×
Community Blog Change Data Capture (CDC) Made Easy- A Step-by-Step Guide with Debezium and Kafka

Change Data Capture (CDC) Made Easy- A Step-by-Step Guide with Debezium and Kafka

This article provides a detailed guide on implementing Change Data Capture (CDC) using Debezium and ApsaraMQ for Apache Kafka

by Aaron Berliano Handoko, Solution Architect Alibaba Cloud Indonesia

Introduction

In today's fast-paced data landscape, real-time integration is crucial for organizations to stay competitive. Change Data Capture (CDC) plays a vital role in this, allowing businesses to capture and propagate database changes instantly. Debezium, an open-source platform, excels in CDC by capturing changes from database transaction logs and converting them into a stream of events. This stream is seamlessly handled by ApsaraMQ for Apache Kafka, a distributed streaming platform known for its scalability and fault tolerance. Together, Debezium and Kafka provide a robust solution for real-time CDC, empowering organizations to make timely decisions based on the latest data insights.

Schema of the Experiment

1

Prerequisite

  1. Alibaba Cloud account already created. If you have not got an account, register here
  2. Elastic Compute Service (ECS) already been created.
  3. ApsaraMQ for Apache Kafka Professional Edition (High Write) already been created and configured
  4. RDS for Postgres has been created. In this experiment we used Postgres 13

Step by Step

1.  Configure ApsaraMQ for Apache Kafka

1.1. Getting Kafka Endpoint

You can simply get the kafka endpoint in the ApsaraMQ for Apache Kafka Console as shown in the picture below

2

1.2. Connection Whitelisting

Beside the endpoint there is an option to do ip whitelisting so we can connect debezium to the kafka instance from ECS. Please click the Manage Whitelist and add the ECS IP address

1.3. Creating Topic

On the left-hand side choose the item Topics and then click Create Topic. A menu should pop out from the right hand side to configure the topic.

3

Debezium requires kafka to have 3 essential topics named configs, status and offset. For these 3 topics, it is required to set their log cleanup policy as compact. Choose Local Storage and then choose Compact for Log Cleanup Policy.
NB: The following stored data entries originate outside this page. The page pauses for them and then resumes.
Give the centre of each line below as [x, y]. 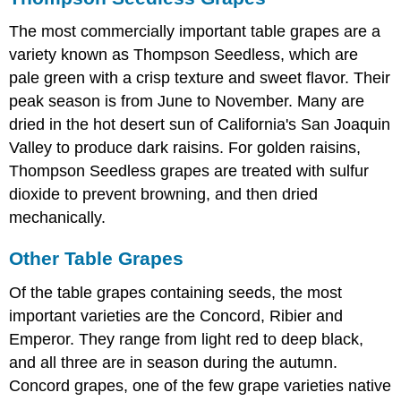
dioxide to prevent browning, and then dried [164, 195]
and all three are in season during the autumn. [174, 362]
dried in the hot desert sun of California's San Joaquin [200, 125]
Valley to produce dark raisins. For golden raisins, [185, 148]
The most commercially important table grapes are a [195, 32]
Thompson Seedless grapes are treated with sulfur [189, 171]
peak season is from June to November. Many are [187, 102]
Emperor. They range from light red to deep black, [187, 339]
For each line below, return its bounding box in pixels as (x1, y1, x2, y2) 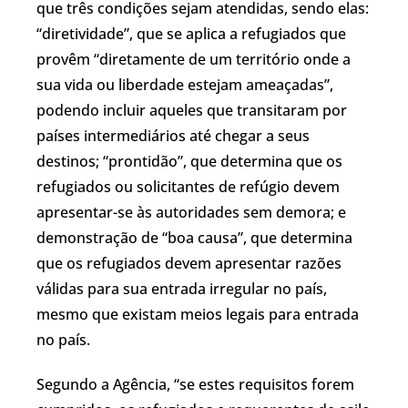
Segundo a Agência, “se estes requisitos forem (36, 373, 354, 394)
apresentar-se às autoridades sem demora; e (36, 201, 346, 222)
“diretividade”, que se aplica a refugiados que (36, 23, 346, 44)
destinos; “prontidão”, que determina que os (36, 150, 342, 171)
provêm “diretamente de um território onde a (36, 48, 351, 69)
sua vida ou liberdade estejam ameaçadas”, (36, 74, 333, 95)
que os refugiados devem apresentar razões (36, 252, 342, 273)
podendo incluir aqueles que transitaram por (36, 99, 347, 120)
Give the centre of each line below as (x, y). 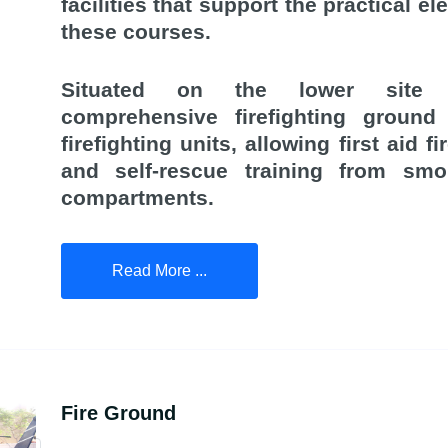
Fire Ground (118, 412)
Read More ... (159, 270)
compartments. (137, 198)
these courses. (135, 31)
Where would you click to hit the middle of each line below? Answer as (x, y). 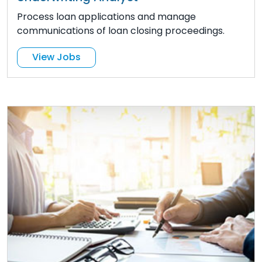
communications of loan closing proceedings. (121, 30)
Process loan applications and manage (106, 16)
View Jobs (56, 57)
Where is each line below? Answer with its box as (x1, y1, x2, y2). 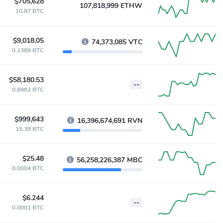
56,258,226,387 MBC (77, 155, 142, 165)
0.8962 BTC (12, 86, 44, 94)
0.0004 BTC (12, 164, 44, 172)
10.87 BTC (15, 7, 44, 15)
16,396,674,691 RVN (77, 116, 142, 125)
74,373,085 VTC (92, 37, 142, 47)
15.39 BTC (15, 125, 44, 133)
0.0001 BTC (12, 204, 44, 212)
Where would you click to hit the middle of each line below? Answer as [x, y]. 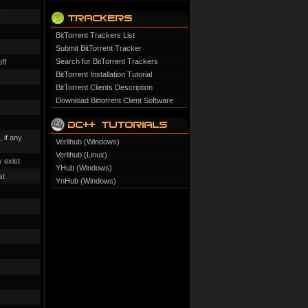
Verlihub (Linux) [81, 155]
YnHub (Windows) [86, 181]
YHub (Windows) [84, 168]
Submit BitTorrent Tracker [99, 48]
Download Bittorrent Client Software [114, 100]
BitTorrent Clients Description [104, 87]
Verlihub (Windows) [88, 142]
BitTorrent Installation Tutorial [104, 74]
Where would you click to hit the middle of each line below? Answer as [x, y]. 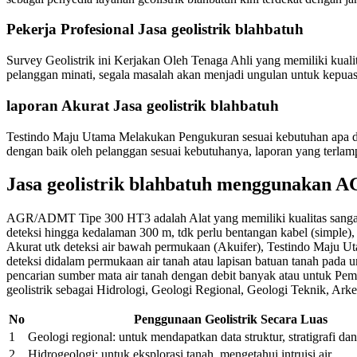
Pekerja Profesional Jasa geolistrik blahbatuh [155, 29]
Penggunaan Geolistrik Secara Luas [231, 320]
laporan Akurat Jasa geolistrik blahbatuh [143, 105]
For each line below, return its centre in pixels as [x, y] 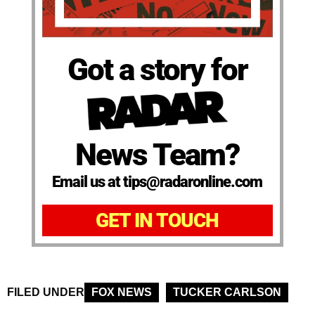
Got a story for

In this example we will use the names custom_connect_configs, custom_connect_status and custom_connect_offsets

4

1.4. Creating Group ID

To create a group, simply choose the menu Groups and then Create Group. Fill in the Group ID that will be used to connect from debezium.
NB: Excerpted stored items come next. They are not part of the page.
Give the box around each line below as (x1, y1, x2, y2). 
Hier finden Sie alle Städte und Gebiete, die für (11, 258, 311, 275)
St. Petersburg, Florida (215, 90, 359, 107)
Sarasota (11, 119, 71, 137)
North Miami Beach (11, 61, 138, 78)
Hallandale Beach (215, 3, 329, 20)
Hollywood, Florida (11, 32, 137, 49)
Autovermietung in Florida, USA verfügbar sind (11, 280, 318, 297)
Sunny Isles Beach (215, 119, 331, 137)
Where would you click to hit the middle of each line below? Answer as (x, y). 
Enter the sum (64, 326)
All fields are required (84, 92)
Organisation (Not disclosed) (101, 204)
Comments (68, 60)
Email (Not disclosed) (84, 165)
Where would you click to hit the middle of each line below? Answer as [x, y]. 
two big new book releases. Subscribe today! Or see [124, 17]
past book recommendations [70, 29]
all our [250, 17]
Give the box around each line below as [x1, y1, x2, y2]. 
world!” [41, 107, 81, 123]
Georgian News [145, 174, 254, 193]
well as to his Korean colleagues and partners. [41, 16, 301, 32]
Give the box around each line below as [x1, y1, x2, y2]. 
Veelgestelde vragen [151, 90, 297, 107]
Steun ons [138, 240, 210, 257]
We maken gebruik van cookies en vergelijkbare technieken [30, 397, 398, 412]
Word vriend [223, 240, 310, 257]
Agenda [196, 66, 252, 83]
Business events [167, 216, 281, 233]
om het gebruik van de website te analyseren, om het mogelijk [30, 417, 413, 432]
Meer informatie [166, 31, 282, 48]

In this example we will name our group as connect-eb-cluster-custom

5

1.5. Enabling Automatic Topic Creation

Automatic Topic Creation is essential during the initial migration in order to eliminate the time used for topic creation. When using ApsaraMQ for Apache Kafka we need to enable the permission first. To do that simply go to the Instance Details then scroll down and enable the Automatic Topic Creation.
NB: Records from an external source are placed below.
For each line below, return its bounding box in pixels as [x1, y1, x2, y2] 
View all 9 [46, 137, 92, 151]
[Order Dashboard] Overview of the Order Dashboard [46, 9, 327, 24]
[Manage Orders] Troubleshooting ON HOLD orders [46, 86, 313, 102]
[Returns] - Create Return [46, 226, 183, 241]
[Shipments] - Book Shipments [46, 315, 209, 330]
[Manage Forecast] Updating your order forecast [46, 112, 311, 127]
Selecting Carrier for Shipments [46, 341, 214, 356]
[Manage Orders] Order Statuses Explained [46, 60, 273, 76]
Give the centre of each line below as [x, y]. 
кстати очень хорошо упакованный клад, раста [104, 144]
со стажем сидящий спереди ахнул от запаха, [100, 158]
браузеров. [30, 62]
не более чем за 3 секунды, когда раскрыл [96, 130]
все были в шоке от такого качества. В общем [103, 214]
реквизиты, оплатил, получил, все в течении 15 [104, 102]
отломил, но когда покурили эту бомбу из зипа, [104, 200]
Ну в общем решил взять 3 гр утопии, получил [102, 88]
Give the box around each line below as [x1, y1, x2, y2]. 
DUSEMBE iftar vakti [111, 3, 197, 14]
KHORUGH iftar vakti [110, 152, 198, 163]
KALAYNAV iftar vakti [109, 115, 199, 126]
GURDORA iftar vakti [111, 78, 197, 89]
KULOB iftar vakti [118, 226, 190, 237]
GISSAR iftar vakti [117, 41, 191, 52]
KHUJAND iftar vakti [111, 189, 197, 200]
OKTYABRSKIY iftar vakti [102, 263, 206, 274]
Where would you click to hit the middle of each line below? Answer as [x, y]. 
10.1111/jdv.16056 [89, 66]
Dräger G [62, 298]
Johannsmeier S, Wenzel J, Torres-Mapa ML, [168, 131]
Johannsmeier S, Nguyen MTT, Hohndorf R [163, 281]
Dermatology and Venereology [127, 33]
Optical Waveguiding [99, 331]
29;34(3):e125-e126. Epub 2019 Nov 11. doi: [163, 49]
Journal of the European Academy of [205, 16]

It will take about 15 minutes for the instance to apply this configuration.

6

2.  Configure RDS for PostgreSQL

2.1. Configure Connection

The endpoint of the RDS can be found inside Database Connection menu and next to the Internal Endpoint as shown below. Since the ECS and Kafka instance reside in the same VPC, we can use internal endpoint

7

2.2. Create an Account

Simply select the Account menu on the left-hand side and create database account.

8

2.3. Create a Database

To create a database simply select the Database menu on the left-hand side and create a database. In this example we create database called payment.

9

2.4. Create a Table

Log on to the Database by clicking the button as shown below. Fill out the necessary information needed including the account and password of the database.

10

Simply run the following query to create a sample table.

CREATE TABLE transaction(id SERIAL PRIMARY KEY, amount int, customerId varchar(36));

insert into transaction(id, amount,customerId) values(51, 12,'37b920fd-ecdd-7172-693a-d7be6db9792c');

3.  Connect to the ECS that is already been created and create a docker-compose.yml file. You can create a file by using vim docker-compose.yml command. This file will pull the docker image of the debezium to be used.

version: '3.1'
services:
    connector:
        image: debezium/connect:latest
        ports:
          - "8083:8083"
        environment:
          GROUP_ID: connect-eb-cluster-custom
          CONFIG_STORAGE_TOPIC: custom_connect_configs
          OFFSET_STORAGE_TOPIC: custom_connect_offsets
          STATUS_STORAGE_TOPIC: custom_connect_status
          BOOTSTRAP_SERVERS: <ApsaraMQ Kafka endpoint>

4.  After all the libraries have already been downloaded. Run this command below:

docker compose up

5.  If there is no error found when running the above command. Go to a new terminal and run the following command. This command is the configuration to create a connection from rds postgres to kafka via debezium.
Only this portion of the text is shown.